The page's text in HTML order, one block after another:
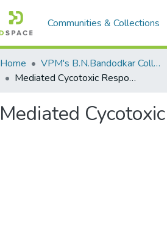
Communities & Collections
Home VPM's B.N.Bandodkar College of Science, Thane
Mediated Cycotoxic Responses
Mediated
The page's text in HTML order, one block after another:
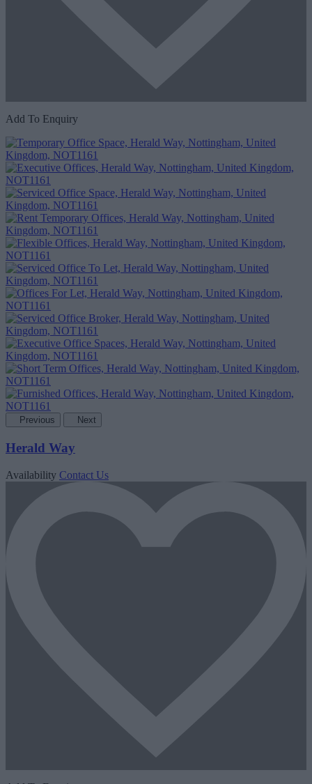
Add To Enquiry
Previous Next
Herald Way
Availability Contact Us
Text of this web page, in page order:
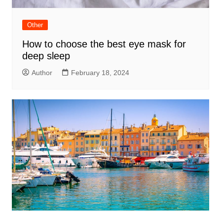
Other
How to choose the best eye mask for
deep sleep
Author February 18, 2024
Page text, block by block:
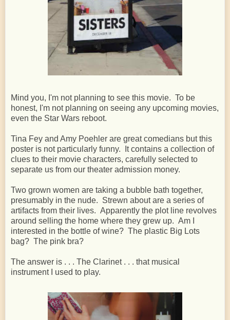
Mind you, I'm not planning to see this movie. To be
honest, I'm not planning on seeing any upcoming movies,
even the Star Wars reboot.
Tina Fey and Amy Poehler are great comedians but this
poster is not particularly funny. It contains a collection of
clues to their movie characters, carefully selected to
separate us from our theater admission money.
Two grown women are taking a bubble bath together,
presumably in the nude. Strewn about are a series of
artifacts from their lives. Apparently the plot line revolves
around selling the home where they grew up. Am I
interested in the bottle of wine? The plastic Big Lots
bag? The pink bra?
The answer is . . . The Clarinet . . . that musical
instrument I used to play.

☆ ☆ ☆ ☆ ☆ ☆ ☆

Each record above is to be copied exactly. Drop the pictures.

- [OUTPUT OF THE TASK]:
The page's text in HTML order, one block after another:
Communities & Collections
Home VPM's B.N.Bandodkar College of Science, Thane
Mediated Cycotoxic Responses
Mediated
The page's text in HTML order, one block after another:
Add To Enquiry
Previous Next
Herald Way
Availability Contact Us
Text of this web page, in page order:
Other
How to choose the best eye mask for
deep sleep
Author February 18, 2024
Page text, block by block:
Mind you, I'm not planning to see this movie. To be
honest, I'm not planning on seeing any upcoming movies,
even the Star Wars reboot.
Tina Fey and Amy Poehler are great comedians but this
poster is not particularly funny. It contains a collection of
clues to their movie characters, carefully selected to
separate us from our theater admission money.
Two grown women are taking a bubble bath together,
presumably in the nude. Strewn about are a series of
artifacts from their lives. Apparently the plot line revolves
around selling the home where they grew up. Am I
interested in the bottle of wine? The plastic Big Lots
bag? The pink bra?
The answer is . . . The Clarinet . . . that musical
instrument I used to play.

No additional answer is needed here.